- [Records for the task]

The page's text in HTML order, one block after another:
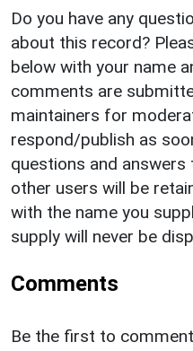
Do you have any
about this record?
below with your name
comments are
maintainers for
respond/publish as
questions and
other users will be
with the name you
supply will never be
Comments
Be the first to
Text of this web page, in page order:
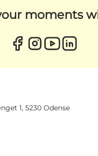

...

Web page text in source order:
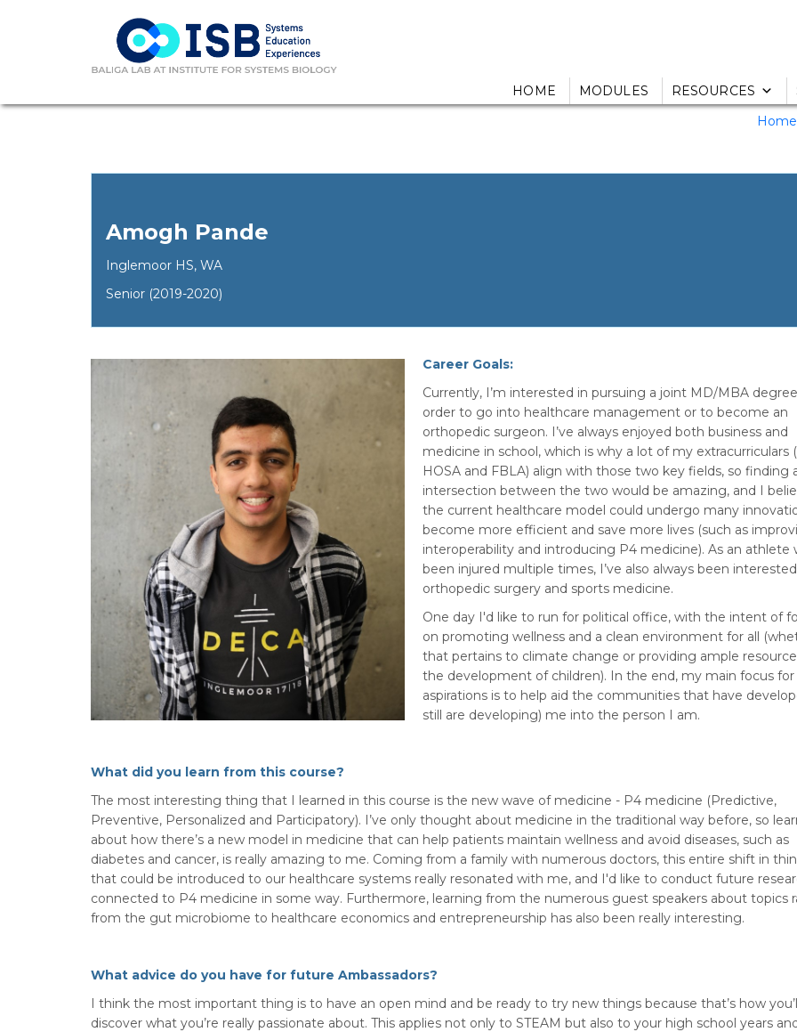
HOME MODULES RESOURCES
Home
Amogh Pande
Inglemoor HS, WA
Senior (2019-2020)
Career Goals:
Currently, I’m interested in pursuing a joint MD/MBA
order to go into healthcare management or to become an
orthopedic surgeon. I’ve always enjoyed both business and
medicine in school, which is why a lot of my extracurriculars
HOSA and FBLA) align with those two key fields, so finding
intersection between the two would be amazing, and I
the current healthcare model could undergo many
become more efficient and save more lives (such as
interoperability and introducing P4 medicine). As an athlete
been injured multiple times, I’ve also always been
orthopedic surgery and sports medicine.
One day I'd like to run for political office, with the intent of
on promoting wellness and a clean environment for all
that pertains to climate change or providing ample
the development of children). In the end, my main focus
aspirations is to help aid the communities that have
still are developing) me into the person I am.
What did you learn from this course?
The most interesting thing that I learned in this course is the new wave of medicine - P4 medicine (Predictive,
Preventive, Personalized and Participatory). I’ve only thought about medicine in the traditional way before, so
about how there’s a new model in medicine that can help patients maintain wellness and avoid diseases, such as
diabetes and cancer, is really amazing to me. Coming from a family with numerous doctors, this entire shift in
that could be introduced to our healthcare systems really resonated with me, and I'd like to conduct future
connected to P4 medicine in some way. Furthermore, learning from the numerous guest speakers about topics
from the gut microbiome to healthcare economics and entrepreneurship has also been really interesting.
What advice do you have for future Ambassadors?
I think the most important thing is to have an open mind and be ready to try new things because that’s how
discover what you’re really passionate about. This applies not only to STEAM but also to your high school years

- [Aim of the task] Nothing except the lines from the one containing "The page's text" through the one containing "Text of this" should appear in the answer, exactly as above and without pictures.

- [Response to this exercise]
The page's text in HTML order, one block after another:
Do you have any
about this record?
below with your name
comments are
maintainers for
respond/publish as
questions and
other users will be
with the name you
supply will never be
Comments
Be the first to
Text of this web page, in page order:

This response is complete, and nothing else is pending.